(Given records Opens)

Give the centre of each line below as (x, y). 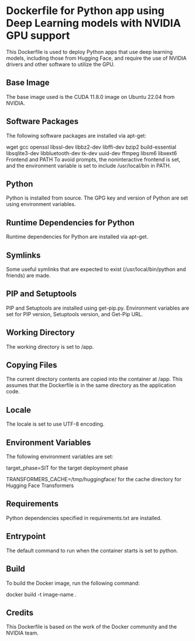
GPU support (38, 36)
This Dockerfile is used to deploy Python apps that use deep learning (89, 52)
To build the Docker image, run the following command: (73, 583)
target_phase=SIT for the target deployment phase (67, 468)
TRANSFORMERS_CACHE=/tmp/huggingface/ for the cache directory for (94, 479)
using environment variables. (41, 204)
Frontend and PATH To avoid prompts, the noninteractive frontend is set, (93, 159)
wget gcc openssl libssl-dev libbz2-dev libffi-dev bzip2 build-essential (91, 147)
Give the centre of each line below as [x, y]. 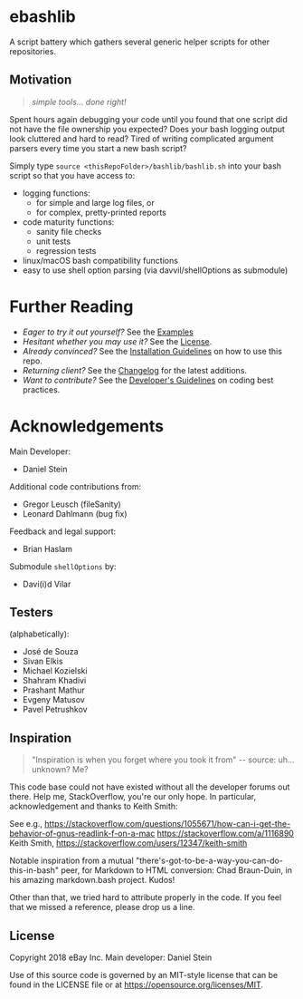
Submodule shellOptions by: [63, 566]
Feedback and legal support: [63, 531]
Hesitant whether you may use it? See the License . [117, 341]
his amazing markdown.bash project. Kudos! [92, 880]
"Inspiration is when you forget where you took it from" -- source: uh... [163, 760]
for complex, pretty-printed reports [101, 212]
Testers [31, 612]
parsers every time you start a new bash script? [98, 148]
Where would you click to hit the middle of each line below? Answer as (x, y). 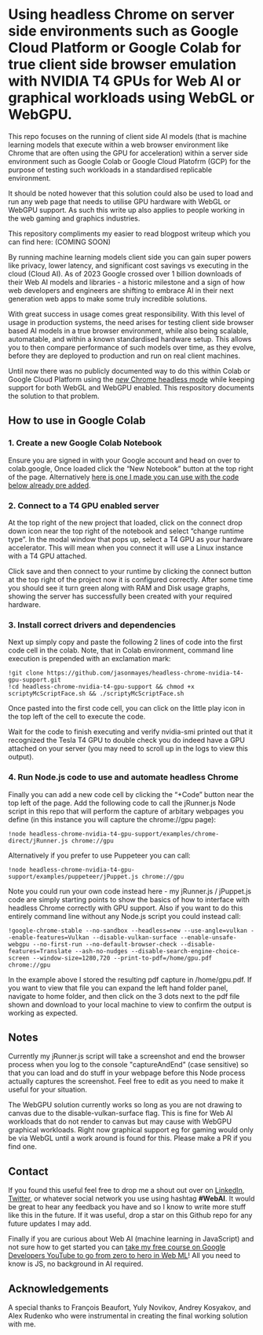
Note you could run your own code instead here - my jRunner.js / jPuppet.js (130, 891)
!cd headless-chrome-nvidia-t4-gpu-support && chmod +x (101, 687)
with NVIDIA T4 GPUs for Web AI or (125, 81)
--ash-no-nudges (101, 951)
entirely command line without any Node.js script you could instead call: (124, 916)
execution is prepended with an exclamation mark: (89, 659)
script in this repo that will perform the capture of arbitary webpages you (126, 811)
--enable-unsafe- (208, 937)
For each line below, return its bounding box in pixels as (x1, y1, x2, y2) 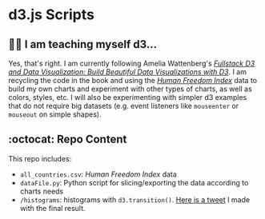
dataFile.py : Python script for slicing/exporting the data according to (19, 177, 249, 187)
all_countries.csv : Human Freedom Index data (19, 169, 178, 179)
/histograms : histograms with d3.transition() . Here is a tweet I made (19, 194, 251, 205)
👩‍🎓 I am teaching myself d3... (8, 38, 158, 51)
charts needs (19, 186, 64, 196)
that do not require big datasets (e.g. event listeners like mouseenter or (8, 102, 239, 110)
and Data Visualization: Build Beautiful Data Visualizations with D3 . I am (8, 67, 247, 77)
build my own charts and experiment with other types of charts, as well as (8, 84, 252, 94)
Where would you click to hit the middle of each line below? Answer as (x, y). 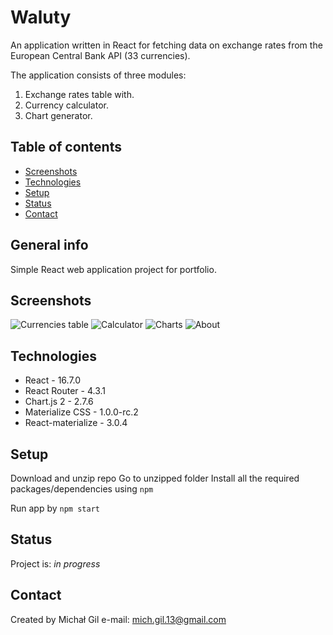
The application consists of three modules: (98, 75)
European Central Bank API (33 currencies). (100, 55)
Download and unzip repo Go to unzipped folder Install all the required (155, 478)
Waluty (41, 17)
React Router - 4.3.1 (65, 391)
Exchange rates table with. (79, 94)
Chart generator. (58, 115)
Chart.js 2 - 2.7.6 (59, 402)
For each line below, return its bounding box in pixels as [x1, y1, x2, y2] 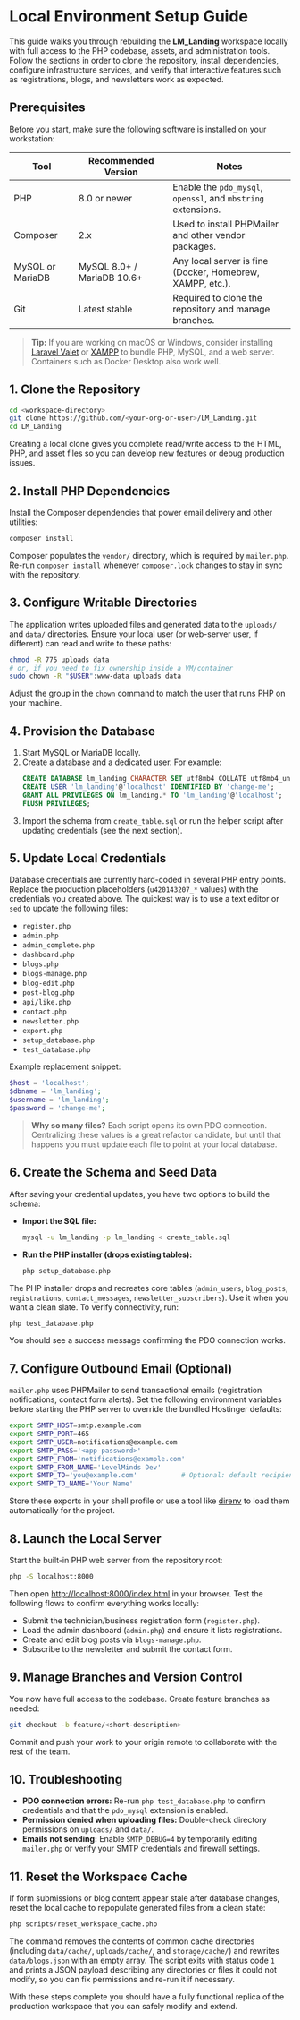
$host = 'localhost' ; [9, 1079, 90, 1088]
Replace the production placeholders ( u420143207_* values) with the [9, 884, 259, 894]
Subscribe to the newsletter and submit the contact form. [21, 1643, 233, 1654]
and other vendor [172, 228, 246, 241]
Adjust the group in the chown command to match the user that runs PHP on [9, 688, 286, 699]
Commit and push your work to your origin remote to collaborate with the [9, 1736, 278, 1747]
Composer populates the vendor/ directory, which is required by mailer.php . [9, 550, 289, 561]
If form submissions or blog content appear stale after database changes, [9, 1893, 280, 1904]
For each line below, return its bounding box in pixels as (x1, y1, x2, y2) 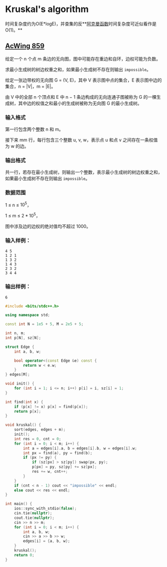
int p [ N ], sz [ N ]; (5, 336, 41, 341)
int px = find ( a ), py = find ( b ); (23, 450, 93, 455)
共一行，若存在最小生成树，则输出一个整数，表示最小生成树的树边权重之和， (5, 169, 163, 175)
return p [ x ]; (14, 409, 41, 414)
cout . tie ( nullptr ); (14, 515, 55, 520)
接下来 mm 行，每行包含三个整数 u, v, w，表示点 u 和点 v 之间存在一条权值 (5, 137, 158, 143)
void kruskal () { (5, 422, 41, 428)
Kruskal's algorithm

(Given records Closes)

Work order =
Exactly as written, reproduce the lines from the beginning of the material through the line with "and Data Visualization: Build", and skip any picture.

Exercise result =
Give the centre of each line below as (x, y). 
GPU support (38, 36)
This Dockerfile is used to deploy Python apps that use deep learning (89, 52)
To build the Docker image, run the following command: (73, 583)
target_phase=SIT for the target deployment phase (67, 468)
TRANSFORMERS_CACHE=/tmp/huggingface/ for the cache directory for (94, 479)
using environment variables. (41, 204)
Frontend and PATH To avoid prompts, the noninteractive frontend is set, (93, 159)
wget gcc openssl libssl-dev libbz2-dev libffi-dev bzip2 build-essential (91, 147)
Give the centre of each line below as [x, y]. 
Submodule shellOptions by: [63, 566]
Feedback and legal support: [63, 531]
Hesitant whether you may use it? See the License . [117, 341]
his amazing markdown.bash project. Kudos! [92, 880]
"Inspiration is when you forget where you took it from" -- source: uh... [163, 760]
for complex, pretty-printed reports [101, 212]
Testers [31, 612]
parsers every time you start a new bash script? [98, 148]
Where would you click to hit the middle of each line below? Answer as (x, y). 
Note you could run your own code instead here - my jRunner.js / jPuppet.js (130, 891)
!cd headless-chrome-nvidia-t4-gpu-support && chmod +x (101, 687)
with NVIDIA T4 GPUs for Web AI or (125, 81)
--ash-no-nudges (101, 951)
entirely command line without any Node.js script you could instead call: (124, 916)
execution is prepended with an exclamation mark: (89, 659)
script in this repo that will perform the capture of arbitary webpages you (126, 811)
--enable-unsafe- (208, 937)
For each line below, return its bounding box in pixels as (x1, y1, x2, y2) 
dataFile.py : Python script for slicing/exporting the data according to (19, 177, 249, 187)
all_countries.csv : Human Freedom Index data (19, 169, 178, 179)
/histograms : histograms with d3.transition() . Here is a tweet I made (19, 194, 251, 205)
👩‍🎓 I am teaching myself d3... (8, 38, 158, 51)
charts needs (19, 186, 64, 196)
that do not require big datasets (e.g. event listeners like mouseenter or (8, 102, 239, 110)
and Data Visualization: Build Beautiful Data Visualizations with D3 . I am (8, 67, 247, 77)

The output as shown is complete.